Mary Gladdy claims to have never attended school or been privately
taught in her life. And she can't write or even form the letters of the
alphabet, but she gave her interviewer a very convincing demonstration
of her ability to read. When asked how she mastered the art of reading,
she replied: "The Lord revealed it to me."
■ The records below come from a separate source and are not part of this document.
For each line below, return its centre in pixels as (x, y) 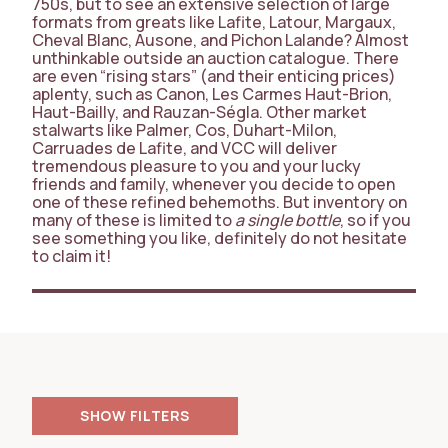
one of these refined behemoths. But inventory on (219, 202)
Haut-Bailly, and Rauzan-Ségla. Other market (199, 112)
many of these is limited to (132, 220)
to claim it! (71, 256)
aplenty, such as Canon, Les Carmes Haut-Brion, (212, 94)
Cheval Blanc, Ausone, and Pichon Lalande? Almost (220, 40)
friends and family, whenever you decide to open (213, 184)
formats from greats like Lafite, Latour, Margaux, (214, 22)
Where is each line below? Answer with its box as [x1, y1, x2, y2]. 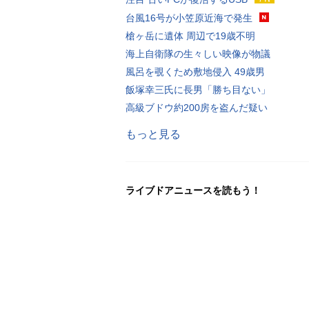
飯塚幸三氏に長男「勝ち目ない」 [126, 83, 270, 95]
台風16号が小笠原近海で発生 [126, 12, 252, 23]
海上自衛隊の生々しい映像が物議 [126, 48, 270, 59]
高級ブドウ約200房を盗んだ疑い [126, 101, 268, 113]
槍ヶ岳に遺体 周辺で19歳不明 [126, 30, 255, 41]
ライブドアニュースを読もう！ [126, 184, 261, 196]
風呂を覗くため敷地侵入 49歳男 [126, 66, 265, 77]
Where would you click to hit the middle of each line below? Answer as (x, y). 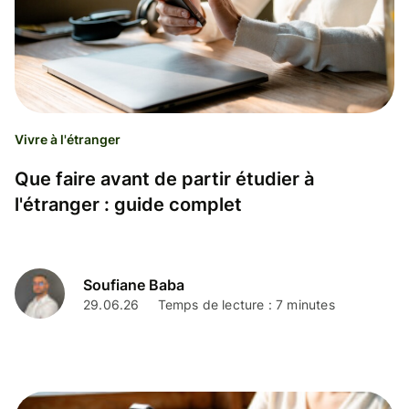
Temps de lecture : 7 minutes (246, 305)
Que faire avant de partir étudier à (164, 178)
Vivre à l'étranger (68, 139)
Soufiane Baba (134, 285)
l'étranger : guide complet (128, 204)
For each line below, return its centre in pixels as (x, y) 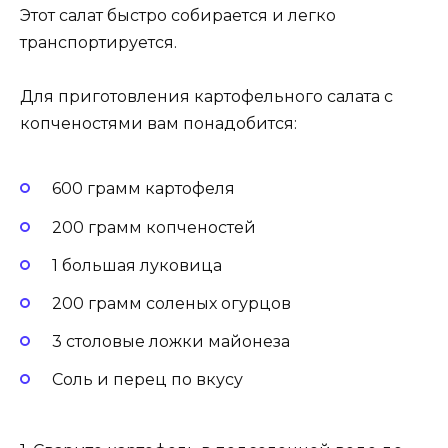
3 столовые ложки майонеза (171, 342)
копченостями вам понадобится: (158, 124)
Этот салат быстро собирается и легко (178, 15)
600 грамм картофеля (143, 189)
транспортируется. (98, 42)
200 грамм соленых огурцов (171, 303)
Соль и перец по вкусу (147, 380)
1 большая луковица (137, 265)
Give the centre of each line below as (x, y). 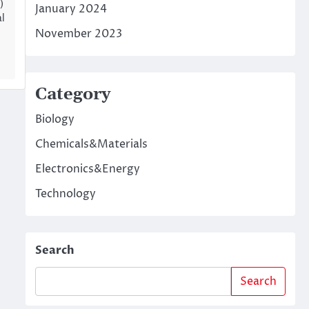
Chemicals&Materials (91, 144)
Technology (65, 194)
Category (72, 94)
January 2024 (71, 9)
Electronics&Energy (87, 169)
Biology (54, 119)
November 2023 (78, 34)
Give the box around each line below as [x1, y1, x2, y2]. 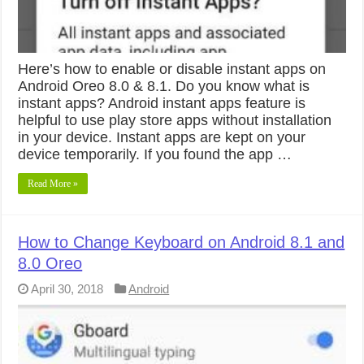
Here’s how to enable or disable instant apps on [18, 61, 327, 78]
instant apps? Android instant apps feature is [18, 95, 306, 112]
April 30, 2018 [31, 282, 104, 297]
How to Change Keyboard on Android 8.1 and [18, 233, 345, 252]
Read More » [28, 178, 79, 190]
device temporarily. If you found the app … [18, 146, 292, 163]
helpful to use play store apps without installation [18, 112, 332, 129]
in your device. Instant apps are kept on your [18, 129, 306, 146]
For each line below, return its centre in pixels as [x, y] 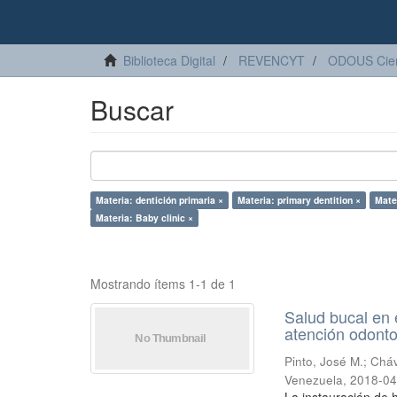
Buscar [132, 109]
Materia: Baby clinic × [144, 218]
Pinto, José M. [324, 361]
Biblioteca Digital [169, 60]
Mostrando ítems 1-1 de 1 [163, 284]
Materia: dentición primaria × [160, 200]
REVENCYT [272, 60]
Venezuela [314, 380]
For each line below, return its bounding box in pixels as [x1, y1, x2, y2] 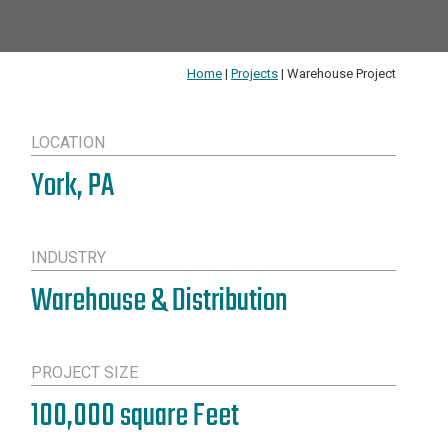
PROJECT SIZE [30, 363, 138, 382]
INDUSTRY [30, 248, 106, 267]
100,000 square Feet [30, 391, 239, 442]
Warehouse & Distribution [30, 276, 288, 327]
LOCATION [30, 133, 105, 152]
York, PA [30, 161, 114, 212]
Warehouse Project [287, 66, 396, 81]
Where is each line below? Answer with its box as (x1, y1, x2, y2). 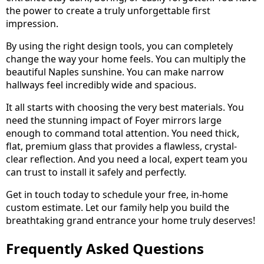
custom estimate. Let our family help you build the (6, 201, 229, 214)
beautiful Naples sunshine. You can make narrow (6, 65, 224, 79)
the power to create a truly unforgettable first (6, 4, 210, 18)
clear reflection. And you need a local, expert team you (6, 153, 247, 166)
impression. (6, 17, 58, 31)
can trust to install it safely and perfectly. (6, 166, 186, 179)
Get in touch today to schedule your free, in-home (6, 188, 228, 202)
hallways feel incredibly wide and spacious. (6, 78, 196, 92)
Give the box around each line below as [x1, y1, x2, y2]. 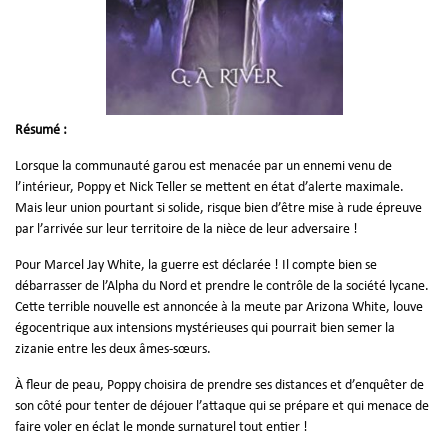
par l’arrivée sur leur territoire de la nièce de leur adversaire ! [15, 221, 358, 237]
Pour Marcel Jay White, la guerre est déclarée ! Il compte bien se [15, 257, 377, 273]
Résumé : [15, 122, 67, 138]
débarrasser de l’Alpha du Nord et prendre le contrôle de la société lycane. [15, 278, 429, 294]
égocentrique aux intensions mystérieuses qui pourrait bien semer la [15, 320, 395, 336]
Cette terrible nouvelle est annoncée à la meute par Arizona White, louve [15, 299, 423, 315]
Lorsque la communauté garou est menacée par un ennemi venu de [15, 158, 392, 174]
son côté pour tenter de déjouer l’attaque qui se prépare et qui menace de [15, 398, 429, 414]
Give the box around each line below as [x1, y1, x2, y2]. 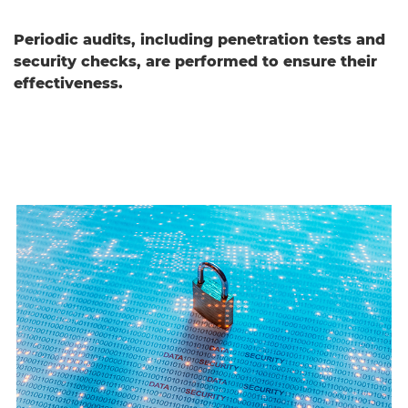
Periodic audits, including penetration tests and [14, 30, 385, 48]
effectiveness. [14, 74, 123, 92]
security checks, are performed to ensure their [14, 52, 377, 70]
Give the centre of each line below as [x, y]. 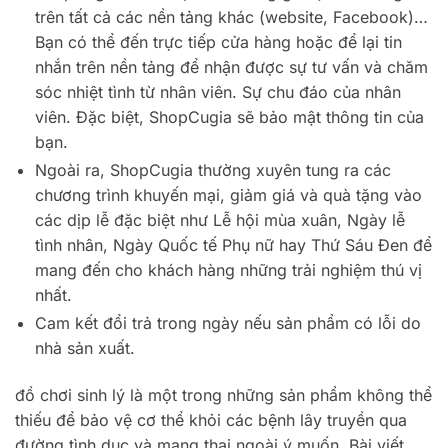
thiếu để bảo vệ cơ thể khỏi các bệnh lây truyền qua [211, 420]
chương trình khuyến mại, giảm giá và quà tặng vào [228, 194]
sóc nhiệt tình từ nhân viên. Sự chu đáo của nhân [218, 91]
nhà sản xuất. [85, 347]
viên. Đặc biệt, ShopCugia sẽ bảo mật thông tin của [229, 116]
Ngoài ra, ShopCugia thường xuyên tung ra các [213, 169]
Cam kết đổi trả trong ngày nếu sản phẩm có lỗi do [228, 322]
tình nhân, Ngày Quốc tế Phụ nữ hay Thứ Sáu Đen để [233, 244]
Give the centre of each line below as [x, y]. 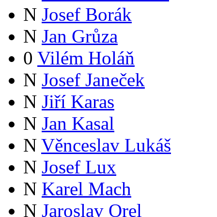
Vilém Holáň [86, 58]
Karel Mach [86, 189]
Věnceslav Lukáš [106, 145]
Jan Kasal [78, 124]
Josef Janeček [93, 80]
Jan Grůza [80, 36]
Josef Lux [79, 167]
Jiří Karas [78, 102]
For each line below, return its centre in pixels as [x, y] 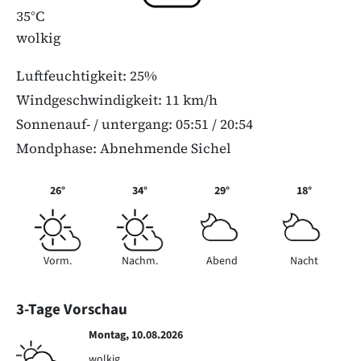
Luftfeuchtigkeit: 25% [87, 76]
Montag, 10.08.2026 [136, 335]
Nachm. [139, 261]
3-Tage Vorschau [72, 310]
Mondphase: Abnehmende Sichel [124, 148]
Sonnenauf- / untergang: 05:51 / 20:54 [135, 124]
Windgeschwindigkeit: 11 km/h [117, 100]
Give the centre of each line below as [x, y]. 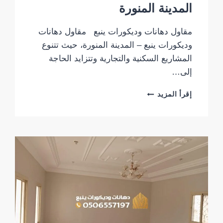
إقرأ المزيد [175, 95]
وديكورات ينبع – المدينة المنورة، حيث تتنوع [117, 45]
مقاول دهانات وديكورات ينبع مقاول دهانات [115, 32]
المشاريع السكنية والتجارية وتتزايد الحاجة [120, 59]
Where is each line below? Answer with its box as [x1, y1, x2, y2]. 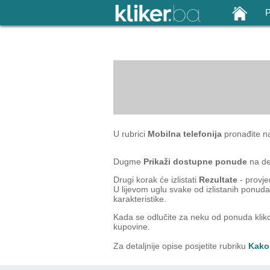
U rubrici [113, 129, 148, 139]
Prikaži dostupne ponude [143, 157, 247, 166]
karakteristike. [113, 194, 169, 204]
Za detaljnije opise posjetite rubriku [113, 241, 248, 251]
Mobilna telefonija [148, 129, 224, 139]
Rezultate [199, 175, 240, 184]
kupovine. [113, 222, 150, 231]
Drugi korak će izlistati [113, 175, 199, 184]
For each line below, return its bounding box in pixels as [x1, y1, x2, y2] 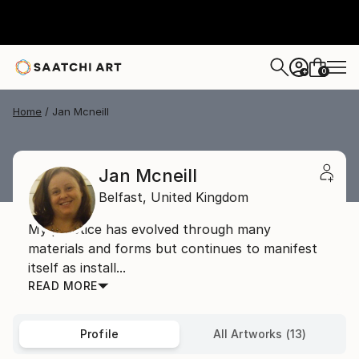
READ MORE [28, 279, 98, 292]
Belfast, [99, 189, 147, 205]
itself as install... [28, 260, 126, 276]
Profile [79, 327, 119, 341]
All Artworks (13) [212, 327, 307, 341]
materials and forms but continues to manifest [28, 240, 317, 256]
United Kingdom [151, 189, 248, 205]
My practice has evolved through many [28, 221, 271, 237]
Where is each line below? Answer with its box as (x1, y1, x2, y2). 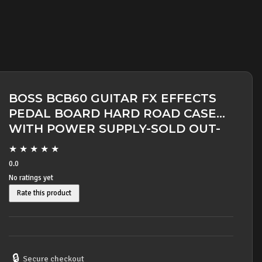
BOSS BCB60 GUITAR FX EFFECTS (9, 91, 216, 105)
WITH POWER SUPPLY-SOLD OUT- (9, 122, 220, 136)
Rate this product (17, 188, 71, 198)
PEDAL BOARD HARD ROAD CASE (9, 106, 216, 120)
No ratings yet (9, 173, 53, 182)
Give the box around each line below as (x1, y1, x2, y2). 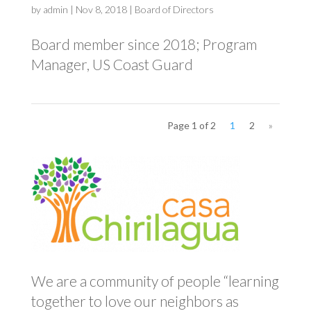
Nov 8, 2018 (75, 3, 127, 15)
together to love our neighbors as (31, 292, 239, 310)
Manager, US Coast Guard (31, 56, 193, 73)
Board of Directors (134, 3, 214, 15)
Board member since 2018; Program (31, 35, 257, 53)
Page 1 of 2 (167, 119, 217, 131)
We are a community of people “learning (31, 272, 279, 289)
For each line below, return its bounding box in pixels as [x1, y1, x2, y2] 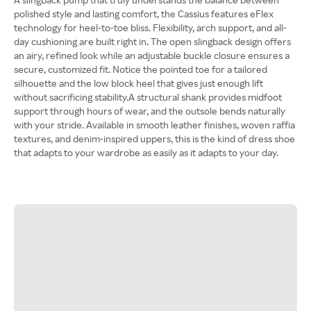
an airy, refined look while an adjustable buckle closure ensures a [14, 49, 289, 61]
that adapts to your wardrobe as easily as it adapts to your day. [14, 146, 278, 158]
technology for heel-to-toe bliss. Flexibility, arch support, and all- [14, 22, 287, 33]
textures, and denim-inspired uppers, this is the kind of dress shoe [14, 133, 295, 144]
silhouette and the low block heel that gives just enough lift [14, 77, 263, 89]
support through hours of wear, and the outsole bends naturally [14, 105, 285, 117]
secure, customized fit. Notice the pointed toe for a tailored [14, 63, 267, 75]
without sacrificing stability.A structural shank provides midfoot [14, 91, 282, 103]
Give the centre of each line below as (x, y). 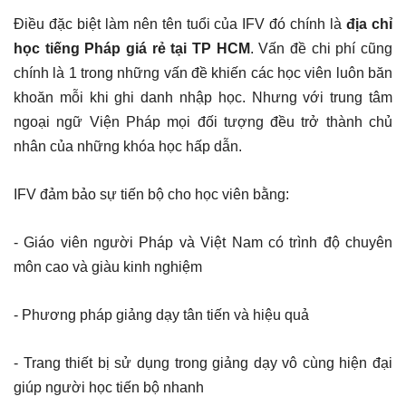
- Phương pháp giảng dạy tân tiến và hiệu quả (161, 314)
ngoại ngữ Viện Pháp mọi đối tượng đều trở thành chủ (203, 121)
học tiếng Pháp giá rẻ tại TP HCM (132, 48)
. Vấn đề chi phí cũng (321, 48)
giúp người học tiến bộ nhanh (109, 387)
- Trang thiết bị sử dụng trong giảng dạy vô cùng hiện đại (203, 362)
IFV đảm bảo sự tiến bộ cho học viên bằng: (151, 194)
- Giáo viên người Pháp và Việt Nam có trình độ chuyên (203, 242)
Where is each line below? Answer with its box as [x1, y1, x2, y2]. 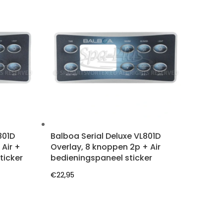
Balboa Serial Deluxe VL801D [51, 130, 161, 142]
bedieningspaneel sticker [51, 152, 153, 164]
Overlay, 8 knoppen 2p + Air [51, 141, 161, 153]
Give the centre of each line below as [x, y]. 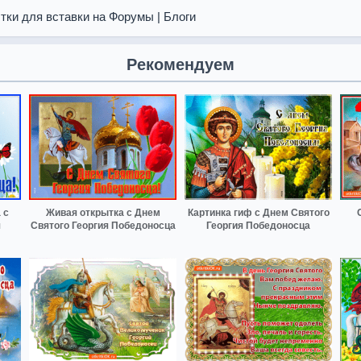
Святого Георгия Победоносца [103, 225]
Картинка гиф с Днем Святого [258, 212]
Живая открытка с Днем [103, 212]
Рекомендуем [180, 64]
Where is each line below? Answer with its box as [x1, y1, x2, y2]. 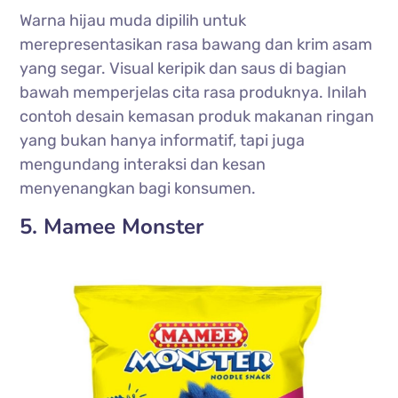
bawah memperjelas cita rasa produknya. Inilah [20, 83, 368, 103]
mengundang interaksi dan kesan [20, 155, 267, 175]
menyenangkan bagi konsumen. [20, 179, 257, 199]
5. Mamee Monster [20, 212, 204, 242]
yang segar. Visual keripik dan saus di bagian [20, 59, 347, 79]
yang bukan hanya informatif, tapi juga [20, 131, 306, 151]
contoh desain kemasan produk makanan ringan [20, 107, 375, 127]
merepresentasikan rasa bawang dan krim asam [20, 35, 373, 55]
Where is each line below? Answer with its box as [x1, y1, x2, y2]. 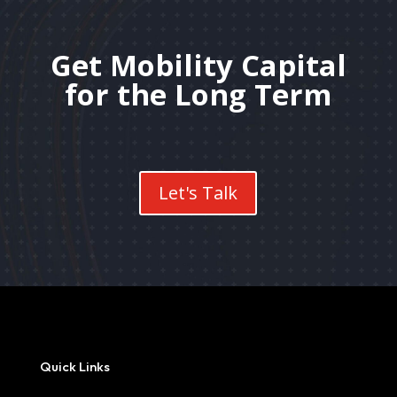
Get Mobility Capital [50, 44, 346, 85]
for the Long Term [65, 74, 332, 114]
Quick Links [39, 357, 110, 375]
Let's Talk [159, 180, 238, 205]
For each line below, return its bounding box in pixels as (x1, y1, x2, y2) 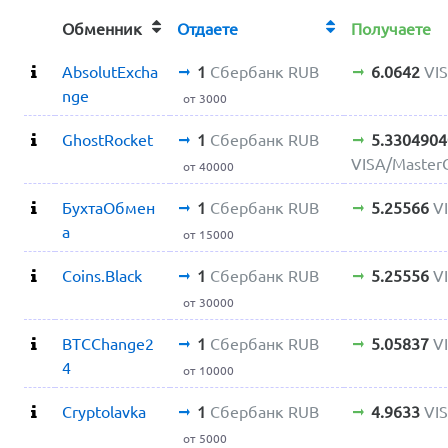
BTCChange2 (62, 334, 155, 353)
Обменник (62, 19, 143, 38)
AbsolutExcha (62, 62, 159, 81)
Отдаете (177, 19, 251, 38)
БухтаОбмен (62, 198, 156, 217)
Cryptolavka (62, 402, 147, 421)
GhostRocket (62, 130, 154, 149)
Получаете (351, 19, 444, 38)
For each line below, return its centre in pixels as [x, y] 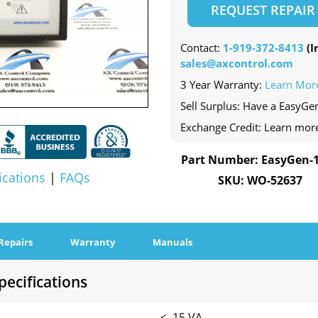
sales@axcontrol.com [237, 64]
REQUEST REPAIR [263, 10]
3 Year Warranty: [223, 85]
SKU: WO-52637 [260, 181]
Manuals [172, 242]
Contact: [202, 48]
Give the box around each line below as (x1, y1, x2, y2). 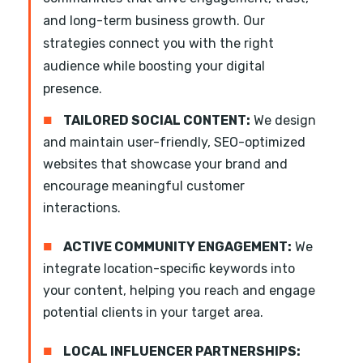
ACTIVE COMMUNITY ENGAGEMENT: (63, 239, 292, 255)
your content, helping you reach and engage (43, 283, 315, 299)
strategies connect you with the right (43, 36, 274, 52)
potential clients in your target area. (43, 305, 263, 321)
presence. (43, 81, 102, 97)
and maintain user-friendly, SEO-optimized (43, 135, 305, 151)
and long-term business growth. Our (43, 13, 265, 29)
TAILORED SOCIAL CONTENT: (63, 113, 250, 129)
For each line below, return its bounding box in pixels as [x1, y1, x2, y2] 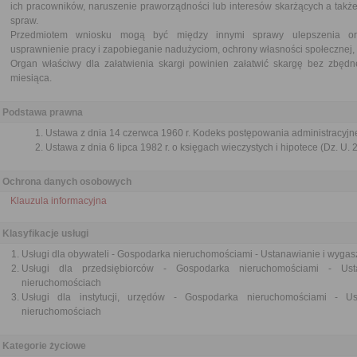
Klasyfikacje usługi [2, 228, 88, 239]
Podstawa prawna [2, 107, 83, 118]
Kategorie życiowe [2, 340, 86, 351]
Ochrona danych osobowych [2, 176, 131, 187]
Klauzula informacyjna [10, 195, 107, 206]
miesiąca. [10, 73, 52, 84]
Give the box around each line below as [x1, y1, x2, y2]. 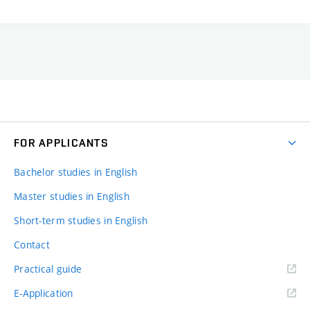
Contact [14, 238, 50, 252]
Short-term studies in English [14, 214, 148, 228]
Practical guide [14, 262, 82, 276]
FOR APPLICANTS [14, 136, 109, 150]
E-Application [14, 286, 73, 300]
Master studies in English [14, 190, 129, 203]
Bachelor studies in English [14, 165, 138, 179]
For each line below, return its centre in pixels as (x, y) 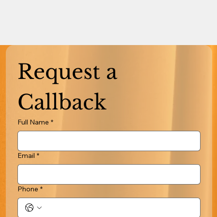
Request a (67, 71)
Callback (62, 102)
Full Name (33, 122)
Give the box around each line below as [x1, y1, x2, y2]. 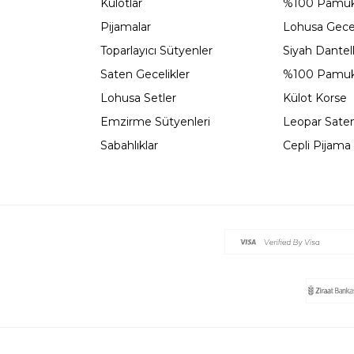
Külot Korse [283, 90, 347, 105]
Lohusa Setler [100, 90, 176, 105]
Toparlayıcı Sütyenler [100, 43, 213, 58]
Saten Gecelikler [100, 66, 190, 81]
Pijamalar [100, 19, 151, 34]
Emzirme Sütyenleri [100, 114, 210, 129]
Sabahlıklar [100, 137, 158, 153]
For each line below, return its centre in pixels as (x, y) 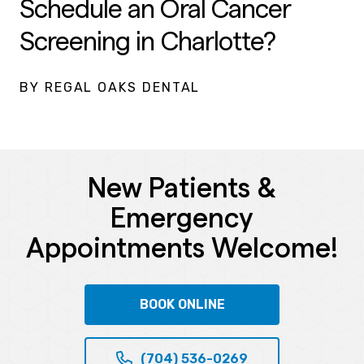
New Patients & (182, 188)
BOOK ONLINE (182, 304)
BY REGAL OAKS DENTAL (110, 87)
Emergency (182, 218)
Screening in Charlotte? (147, 42)
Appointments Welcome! (182, 248)
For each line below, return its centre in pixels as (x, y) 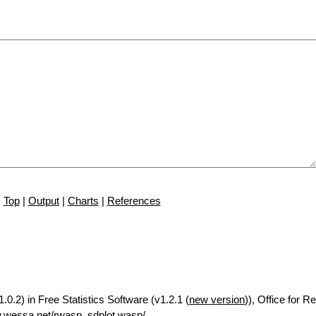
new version (217, 299)
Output (43, 201)
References (134, 201)
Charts (83, 201)
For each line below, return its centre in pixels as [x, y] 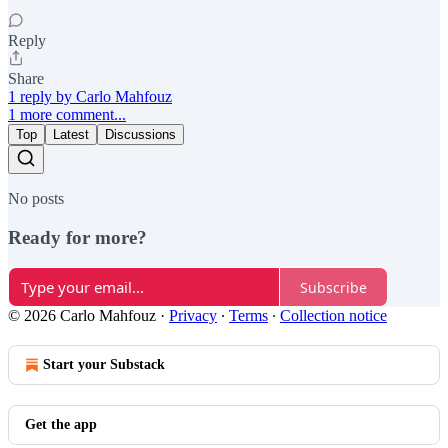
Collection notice [333, 316]
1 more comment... [67, 114]
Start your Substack [104, 365]
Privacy [193, 316]
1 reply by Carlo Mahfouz [90, 96]
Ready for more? [77, 237]
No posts [36, 198]
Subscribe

For more than thirty years, the Lord has been revealing his work, and
many other things, to Mary Gladdy. For more than twenty years, she has
been experiencing "visitations of the spirit". These do not occur with
any degree of regularity, but they do always occur in "the dead hours of
the night" after she has retired, and impel her to rise and write in an
unknown hand. These strange writings of her's now cover eight pages of
letter paper and bear a marked resemblance to crude shorthand notes.
Off-hand, she can "cipher" (interpret or translate) about half of these
strange writings; the other half, however, she can make neither heads
nor tails of except when the spirit is upon her. When the spirit eases
off, she again becomes totally ignorant of the significance of that
mysterious half of her spirit-directed writings.

"Aunt" Mary appears to be very well posted on a number of subjects. She
is unusually familiar with the Bible, and quotes scripture freely and
correctly. She also uses beautiful language, totally void of slang and
Negro jargon, "big" words and labored expressions.

She is a seventh Day Adventist; is not a psychic, but is a rather
mysterious personage. She lives alone, and ekes out a living by taking
in washing. She is of the opinion that "we are now living in the last
days"; that, as she interprets the "signs", the "end of time" is drawing
close. Her conversion to Christianity was the result of a hair-raising
experience with a ghost--about forty years ago, and she has never--from
that day to this--fallen from grace for as "long as a minute".

To know "Aunt" Mary is to be impressed with her utter sincerity and, to
like her. She is very proud of one of her grandmothers, Edie Dennis,
who lived to be 110 years old, and concerning whom a reprint from the
Atlanta Constitution of November 10, 1900, is appended. Her story of
Chuck, and the words of two spirituals and one slave canticle which
"Aunt" Mary sang for her interviewer, are also appended.